● **How to complete this task**
Return every line from the one with "Deployment-specific features [129, 13]" through the one with "y1, x2, y2).", inclusive, exactly as it appears below.

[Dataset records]
★ ★ ★

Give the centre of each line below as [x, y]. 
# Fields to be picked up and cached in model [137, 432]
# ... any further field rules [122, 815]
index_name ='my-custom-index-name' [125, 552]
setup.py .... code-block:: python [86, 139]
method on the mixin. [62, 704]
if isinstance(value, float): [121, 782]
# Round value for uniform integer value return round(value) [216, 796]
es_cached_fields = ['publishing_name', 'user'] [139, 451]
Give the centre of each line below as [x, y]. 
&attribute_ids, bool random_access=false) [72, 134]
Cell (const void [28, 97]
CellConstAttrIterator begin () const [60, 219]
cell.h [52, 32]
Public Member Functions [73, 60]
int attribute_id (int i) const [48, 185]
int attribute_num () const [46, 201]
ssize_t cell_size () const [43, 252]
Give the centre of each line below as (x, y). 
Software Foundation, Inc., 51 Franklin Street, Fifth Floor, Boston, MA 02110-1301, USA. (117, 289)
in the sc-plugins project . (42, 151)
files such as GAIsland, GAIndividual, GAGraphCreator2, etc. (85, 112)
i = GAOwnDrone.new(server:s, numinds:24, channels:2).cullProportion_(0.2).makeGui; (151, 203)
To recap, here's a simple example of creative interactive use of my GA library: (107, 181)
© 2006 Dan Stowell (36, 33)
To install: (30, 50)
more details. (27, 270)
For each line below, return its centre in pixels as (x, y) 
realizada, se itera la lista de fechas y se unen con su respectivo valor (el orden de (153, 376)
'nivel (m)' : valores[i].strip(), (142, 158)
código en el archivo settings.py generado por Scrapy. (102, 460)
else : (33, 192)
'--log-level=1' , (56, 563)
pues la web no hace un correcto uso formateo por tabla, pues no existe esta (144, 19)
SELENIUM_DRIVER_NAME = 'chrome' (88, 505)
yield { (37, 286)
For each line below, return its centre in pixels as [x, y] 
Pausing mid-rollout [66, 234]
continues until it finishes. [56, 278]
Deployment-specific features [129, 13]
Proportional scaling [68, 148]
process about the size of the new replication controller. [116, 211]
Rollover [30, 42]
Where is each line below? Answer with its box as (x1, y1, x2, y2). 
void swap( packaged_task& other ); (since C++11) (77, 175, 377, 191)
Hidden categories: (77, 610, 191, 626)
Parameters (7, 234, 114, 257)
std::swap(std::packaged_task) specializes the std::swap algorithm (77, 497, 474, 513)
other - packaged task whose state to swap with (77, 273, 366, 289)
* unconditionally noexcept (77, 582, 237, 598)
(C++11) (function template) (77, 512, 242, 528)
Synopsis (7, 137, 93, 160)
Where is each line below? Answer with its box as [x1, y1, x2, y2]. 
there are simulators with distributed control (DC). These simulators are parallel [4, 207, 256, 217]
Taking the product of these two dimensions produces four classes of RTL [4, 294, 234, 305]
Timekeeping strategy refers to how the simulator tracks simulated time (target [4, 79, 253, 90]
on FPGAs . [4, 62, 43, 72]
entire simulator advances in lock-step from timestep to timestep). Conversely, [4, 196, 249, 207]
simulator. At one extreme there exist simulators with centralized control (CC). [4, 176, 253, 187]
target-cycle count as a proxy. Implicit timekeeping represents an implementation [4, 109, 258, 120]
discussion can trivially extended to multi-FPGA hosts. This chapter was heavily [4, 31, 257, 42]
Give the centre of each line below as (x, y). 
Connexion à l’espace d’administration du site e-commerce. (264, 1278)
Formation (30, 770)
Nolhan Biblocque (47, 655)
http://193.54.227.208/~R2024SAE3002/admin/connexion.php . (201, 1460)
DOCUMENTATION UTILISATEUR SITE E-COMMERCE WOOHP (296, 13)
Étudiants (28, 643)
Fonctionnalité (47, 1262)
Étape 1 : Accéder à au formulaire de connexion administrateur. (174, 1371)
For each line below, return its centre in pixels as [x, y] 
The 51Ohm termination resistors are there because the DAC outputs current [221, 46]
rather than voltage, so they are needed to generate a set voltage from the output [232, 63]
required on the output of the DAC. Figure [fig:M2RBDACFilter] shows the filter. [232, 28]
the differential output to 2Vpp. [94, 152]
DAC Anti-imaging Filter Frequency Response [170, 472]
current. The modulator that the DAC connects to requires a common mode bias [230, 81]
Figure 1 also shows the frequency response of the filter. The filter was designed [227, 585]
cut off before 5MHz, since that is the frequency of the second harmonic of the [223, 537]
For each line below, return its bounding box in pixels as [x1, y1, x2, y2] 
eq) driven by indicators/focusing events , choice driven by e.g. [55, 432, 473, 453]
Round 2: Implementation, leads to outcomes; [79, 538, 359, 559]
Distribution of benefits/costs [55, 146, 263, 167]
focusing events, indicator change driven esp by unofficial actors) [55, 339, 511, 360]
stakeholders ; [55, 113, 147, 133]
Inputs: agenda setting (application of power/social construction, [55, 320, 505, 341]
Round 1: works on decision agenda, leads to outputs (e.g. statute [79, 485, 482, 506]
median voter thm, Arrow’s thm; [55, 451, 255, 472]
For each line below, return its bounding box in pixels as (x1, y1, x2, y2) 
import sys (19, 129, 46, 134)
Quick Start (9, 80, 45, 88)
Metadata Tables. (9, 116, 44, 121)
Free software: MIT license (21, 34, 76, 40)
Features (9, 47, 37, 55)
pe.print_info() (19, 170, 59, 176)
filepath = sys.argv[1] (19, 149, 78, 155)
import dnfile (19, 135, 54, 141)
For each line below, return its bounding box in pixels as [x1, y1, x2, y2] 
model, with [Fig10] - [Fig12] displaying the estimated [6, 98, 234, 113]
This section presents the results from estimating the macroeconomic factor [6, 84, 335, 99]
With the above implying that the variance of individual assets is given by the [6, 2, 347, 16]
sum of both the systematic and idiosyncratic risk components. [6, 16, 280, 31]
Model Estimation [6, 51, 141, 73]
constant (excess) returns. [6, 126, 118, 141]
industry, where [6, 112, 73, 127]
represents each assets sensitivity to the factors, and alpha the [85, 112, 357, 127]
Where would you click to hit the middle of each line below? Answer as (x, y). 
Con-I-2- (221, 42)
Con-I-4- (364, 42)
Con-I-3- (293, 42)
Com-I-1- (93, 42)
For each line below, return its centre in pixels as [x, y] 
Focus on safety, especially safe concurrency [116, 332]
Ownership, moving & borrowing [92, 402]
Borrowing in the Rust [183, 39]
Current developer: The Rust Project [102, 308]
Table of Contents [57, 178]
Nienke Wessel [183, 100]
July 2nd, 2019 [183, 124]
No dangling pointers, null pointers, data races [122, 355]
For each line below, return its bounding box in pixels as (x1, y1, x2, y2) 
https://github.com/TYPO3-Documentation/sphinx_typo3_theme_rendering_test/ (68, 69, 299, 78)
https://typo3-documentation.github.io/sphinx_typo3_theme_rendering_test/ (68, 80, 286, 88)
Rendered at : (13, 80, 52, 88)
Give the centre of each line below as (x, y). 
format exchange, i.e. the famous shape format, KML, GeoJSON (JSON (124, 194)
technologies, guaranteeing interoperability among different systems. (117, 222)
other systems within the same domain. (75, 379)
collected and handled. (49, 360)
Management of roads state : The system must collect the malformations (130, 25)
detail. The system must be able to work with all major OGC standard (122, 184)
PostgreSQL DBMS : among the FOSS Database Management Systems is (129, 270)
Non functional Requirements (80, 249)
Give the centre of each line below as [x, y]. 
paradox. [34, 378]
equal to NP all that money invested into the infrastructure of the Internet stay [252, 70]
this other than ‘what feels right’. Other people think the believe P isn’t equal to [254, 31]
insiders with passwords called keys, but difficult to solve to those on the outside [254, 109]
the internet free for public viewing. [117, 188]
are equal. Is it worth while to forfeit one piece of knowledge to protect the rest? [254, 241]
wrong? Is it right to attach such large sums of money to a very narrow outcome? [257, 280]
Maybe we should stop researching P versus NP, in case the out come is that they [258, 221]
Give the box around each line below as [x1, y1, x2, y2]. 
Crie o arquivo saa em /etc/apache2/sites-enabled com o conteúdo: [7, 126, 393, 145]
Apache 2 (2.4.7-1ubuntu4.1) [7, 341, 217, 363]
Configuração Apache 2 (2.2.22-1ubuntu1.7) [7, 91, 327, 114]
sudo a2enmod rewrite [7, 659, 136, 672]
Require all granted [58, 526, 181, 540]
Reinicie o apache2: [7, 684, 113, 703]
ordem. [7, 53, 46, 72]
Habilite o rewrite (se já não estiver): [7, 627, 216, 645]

★ ★ ★

● **Task answer**
Deployment-specific features [129, 13]
Proportional scaling [68, 148]
process about the size of the new replication controller. [116, 211]
Rollover [30, 42]
Where is each line below? Answer with its box as (x1, y1, x2, y2). 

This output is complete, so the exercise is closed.